- [PROMPT] Please return every record exactly, with no pictures included.

Entries taken from a collection:
*** Begin section ***

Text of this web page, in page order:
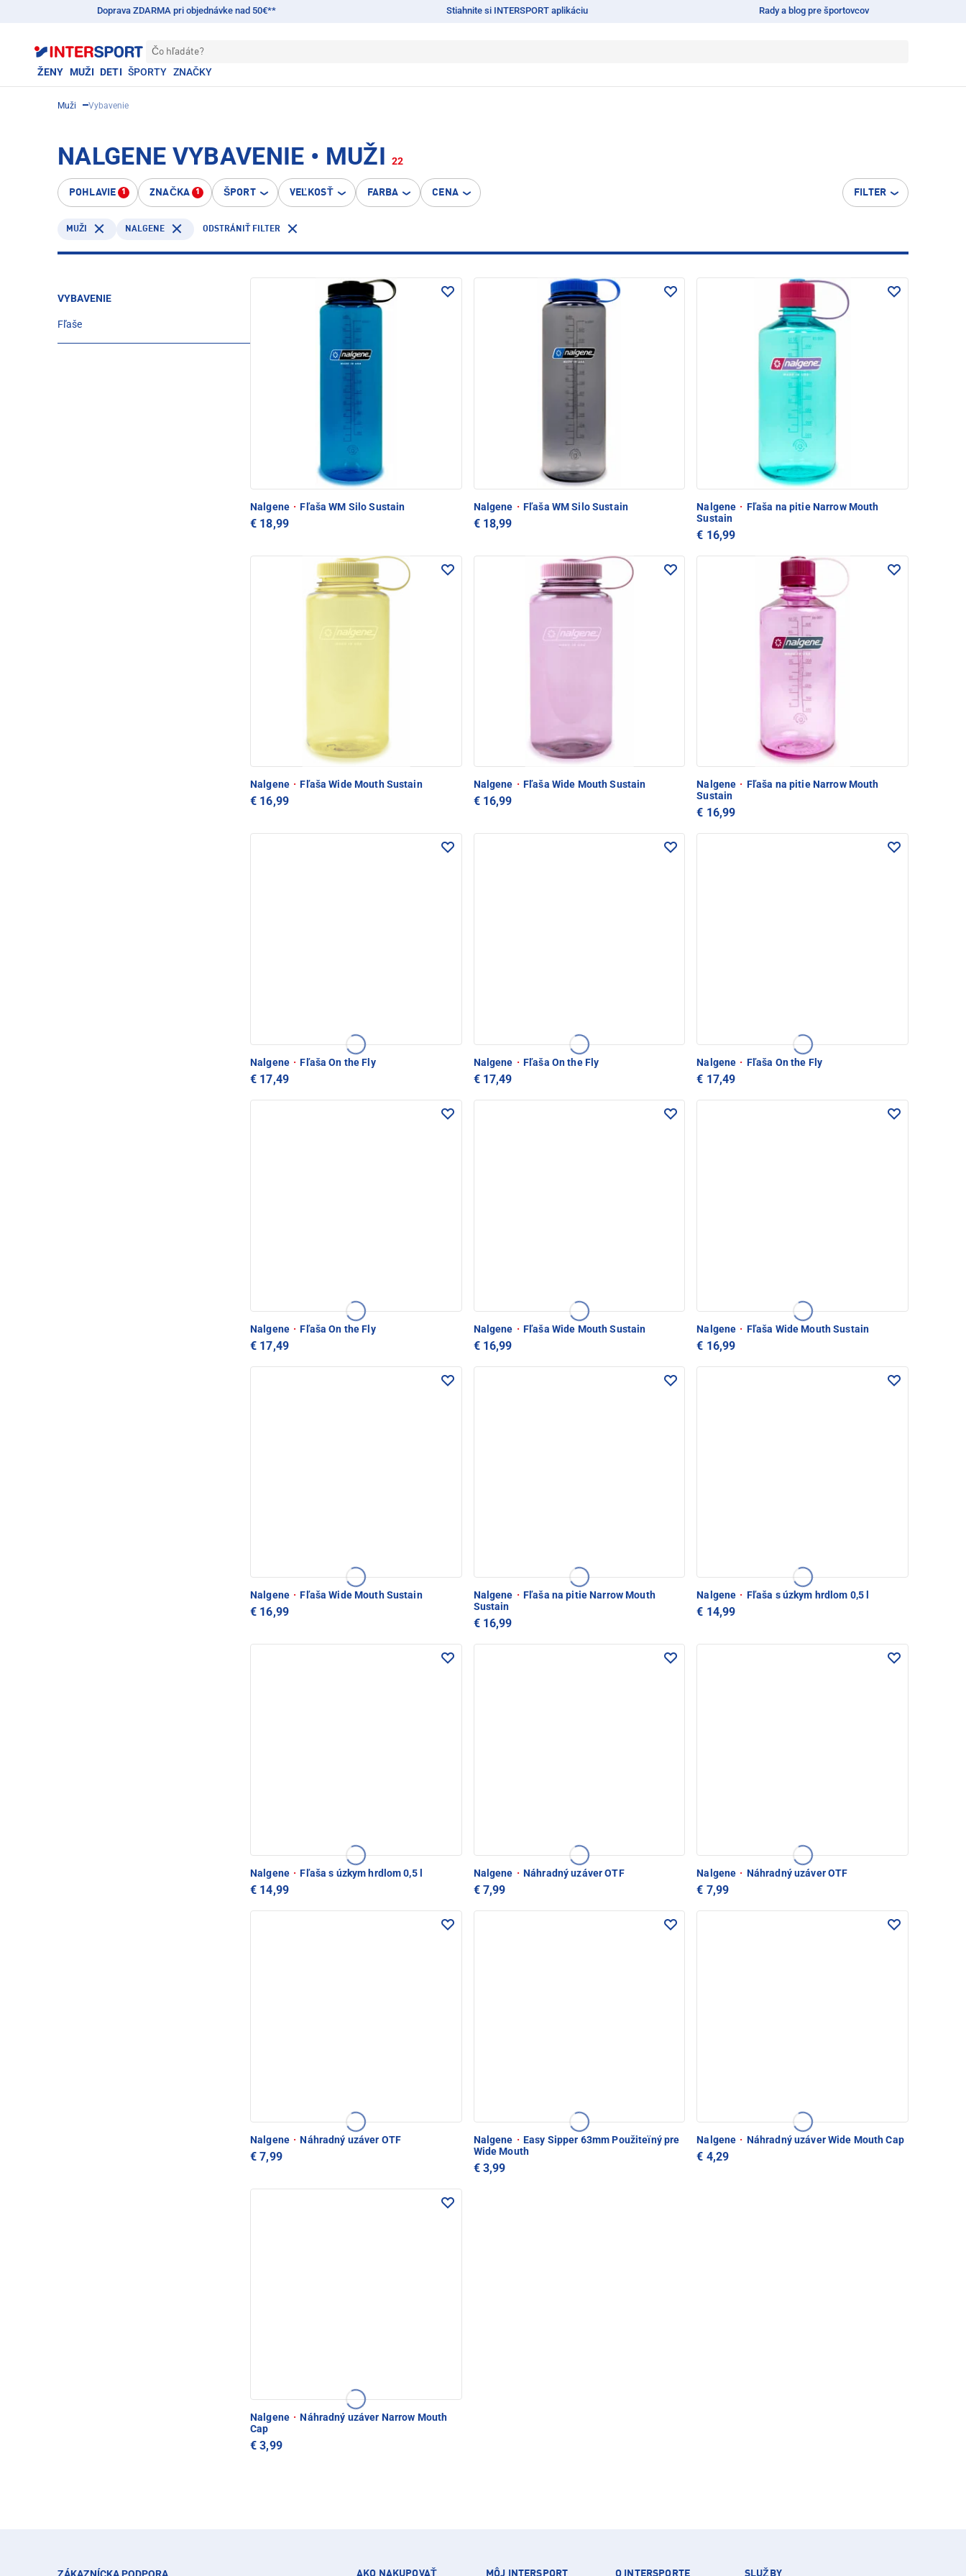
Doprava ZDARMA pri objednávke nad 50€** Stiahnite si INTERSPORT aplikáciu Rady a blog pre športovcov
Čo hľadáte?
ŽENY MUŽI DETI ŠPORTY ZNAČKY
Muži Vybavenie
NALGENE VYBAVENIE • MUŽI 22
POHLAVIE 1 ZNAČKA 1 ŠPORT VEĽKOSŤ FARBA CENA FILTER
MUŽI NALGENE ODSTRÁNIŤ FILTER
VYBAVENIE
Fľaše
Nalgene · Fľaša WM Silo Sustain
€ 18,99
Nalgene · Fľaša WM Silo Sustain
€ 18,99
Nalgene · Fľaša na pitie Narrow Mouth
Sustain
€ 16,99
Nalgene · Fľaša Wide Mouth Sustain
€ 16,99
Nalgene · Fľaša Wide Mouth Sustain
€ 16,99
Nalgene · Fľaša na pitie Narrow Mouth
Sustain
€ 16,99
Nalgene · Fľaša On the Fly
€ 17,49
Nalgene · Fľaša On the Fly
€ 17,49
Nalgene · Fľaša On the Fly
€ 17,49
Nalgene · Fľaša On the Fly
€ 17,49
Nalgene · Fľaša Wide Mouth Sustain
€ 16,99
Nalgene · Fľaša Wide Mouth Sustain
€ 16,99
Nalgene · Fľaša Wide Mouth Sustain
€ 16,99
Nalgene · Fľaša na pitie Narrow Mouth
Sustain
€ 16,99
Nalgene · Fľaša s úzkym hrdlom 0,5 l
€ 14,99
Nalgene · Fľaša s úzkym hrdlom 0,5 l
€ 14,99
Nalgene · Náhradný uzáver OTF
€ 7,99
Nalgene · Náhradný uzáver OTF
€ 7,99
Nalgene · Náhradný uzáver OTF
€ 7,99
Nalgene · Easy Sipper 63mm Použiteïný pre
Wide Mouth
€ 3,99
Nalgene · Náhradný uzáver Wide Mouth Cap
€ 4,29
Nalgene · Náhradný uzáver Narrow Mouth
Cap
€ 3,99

*** End section ***

- [EXERCISE OUTPUT]
Text of this web page, in page order:
Doprava ZDARMA pri objednávke nad 50€** Stiahnite si INTERSPORT aplikáciu Rady a blog pre športovcov
Čo hľadáte?
ŽENY MUŽI DETI ŠPORTY ZNAČKY
Muži Vybavenie
NALGENE VYBAVENIE • MUŽI 22
POHLAVIE 1 ZNAČKA 1 ŠPORT VEĽKOSŤ FARBA CENA FILTER
MUŽI NALGENE ODSTRÁNIŤ FILTER
VYBAVENIE
Fľaše
Nalgene · Fľaša WM Silo Sustain
€ 18,99
Nalgene · Fľaša WM Silo Sustain
€ 18,99
Nalgene · Fľaša na pitie Narrow Mouth
Sustain
€ 16,99
Nalgene · Fľaša Wide Mouth Sustain
€ 16,99
Nalgene · Fľaša Wide Mouth Sustain
€ 16,99
Nalgene · Fľaša na pitie Narrow Mouth
Sustain
€ 16,99
Nalgene · Fľaša On the Fly
€ 17,49
Nalgene · Fľaša On the Fly
€ 17,49
Nalgene · Fľaša On the Fly
€ 17,49
Nalgene · Fľaša On the Fly
€ 17,49
Nalgene · Fľaša Wide Mouth Sustain
€ 16,99
Nalgene · Fľaša Wide Mouth Sustain
€ 16,99
Nalgene · Fľaša Wide Mouth Sustain
€ 16,99
Nalgene · Fľaša na pitie Narrow Mouth
Sustain
€ 16,99
Nalgene · Fľaša s úzkym hrdlom 0,5 l
€ 14,99
Nalgene · Fľaša s úzkym hrdlom 0,5 l
€ 14,99
Nalgene · Náhradný uzáver OTF
€ 7,99
Nalgene · Náhradný uzáver OTF
€ 7,99
Nalgene · Náhradný uzáver OTF
€ 7,99
Nalgene · Easy Sipper 63mm Použiteïný pre
Wide Mouth
€ 3,99
Nalgene · Náhradný uzáver Wide Mouth Cap
€ 4,29
Nalgene · Náhradný uzáver Narrow Mouth
Cap
€ 3,99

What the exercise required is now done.